A C++ header-only templated shift-reduce parser generator library. Original name stands for context-free-grammar superset generator.
- Grammar rules definition using templates
- Fully templated parsing pipeline (lexer, parser and a user-defined AST class)
- Shift-reduce parser with optional lookahead(1) algorithm
- Legacy recursive-descent parser (WIP)
- Compile-time rules serialization in custom *EBNF-like notation
This project requires C++20 support, no additional libraries needed.
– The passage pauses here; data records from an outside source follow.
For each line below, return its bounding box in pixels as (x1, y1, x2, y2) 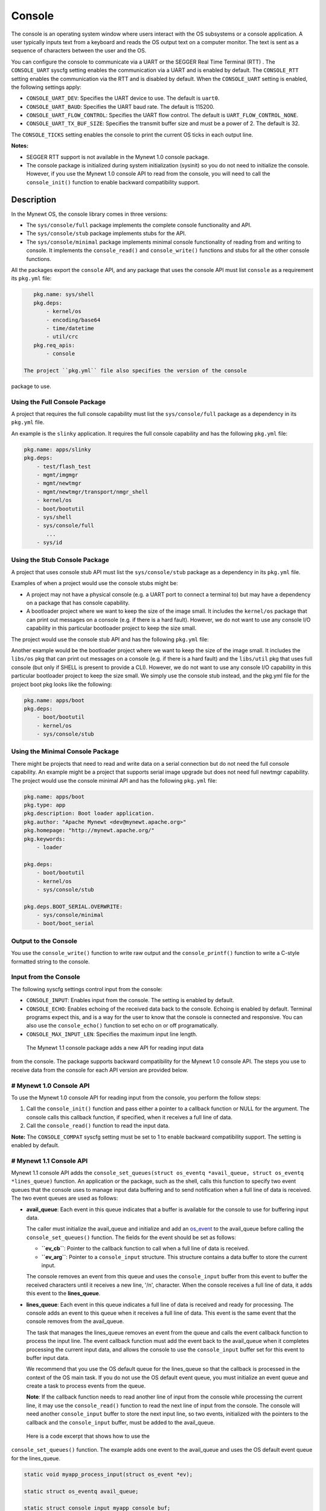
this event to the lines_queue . (26, 1290, 101, 1297)
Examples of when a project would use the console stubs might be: (11, 580, 178, 587)
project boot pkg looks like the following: (11, 681, 112, 688)
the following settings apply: (11, 83, 81, 91)
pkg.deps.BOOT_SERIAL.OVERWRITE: (24, 903, 123, 910)
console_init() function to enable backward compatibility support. (26, 178, 200, 186)
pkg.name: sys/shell (33, 291, 95, 298)
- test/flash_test (36, 463, 91, 470)
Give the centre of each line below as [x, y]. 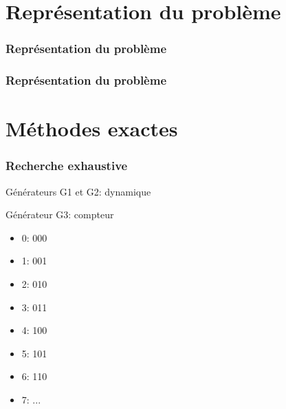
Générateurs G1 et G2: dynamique [78, 191]
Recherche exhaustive [67, 166]
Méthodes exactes [92, 128]
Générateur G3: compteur [60, 214]

Tested on the following configurations:
- clang version 19.1.7, target: x86_64-pc-linux-gnu
- clang version 19.1.7, target: arm64-apple-darwin24.3.0
At this moment, gcc support is limited.
This project uses doxygen for documentation (WIP). Feature progress can be found in docs
cd examples
mkdir -p build && cd build
cmake .. -DCMAKE_BUILD_TYPE=Release -DCMAKE_CXX_COMPILER=/usr/bin/clang++ -DCMAKE_CXX_FLAGS=-ftemplate-depth=1000 # May be needed for larger grammars
make -j<threads>
./calc # Execute interactive calc example
./json # Execute interactive json example (this is not json spec: no escape characters and whitespaces)
The first step is to define your grammar:
#include "cfg/gbnf.h"
#include "cfg/str.h"
#include "cfg/base.h"
#include "cfg/parser.h"
#include "cfg/containers.h"
// ...
// Define non-terminals
constexpr auto digit = NTerm(cs<"digit">());
constexpr auto number = NTerm(cs<"number">());
// Define terminals and grammar rules
// digit := '0'-'9'
constexpr auto d_digit = Define(digit, Alter(
Term(cs<"1">()), Term(cs<"2">()), Term(cs<"3">()),
Term(cs<"4">()), Term(cs<"5">()), Term(cs<"6">()),
Term(cs<"7">()), Term(cs<"8">()), Term(cs<"9">()),
Term(cs<"0">())
));
// Define a rule for numbers (sequence of digits)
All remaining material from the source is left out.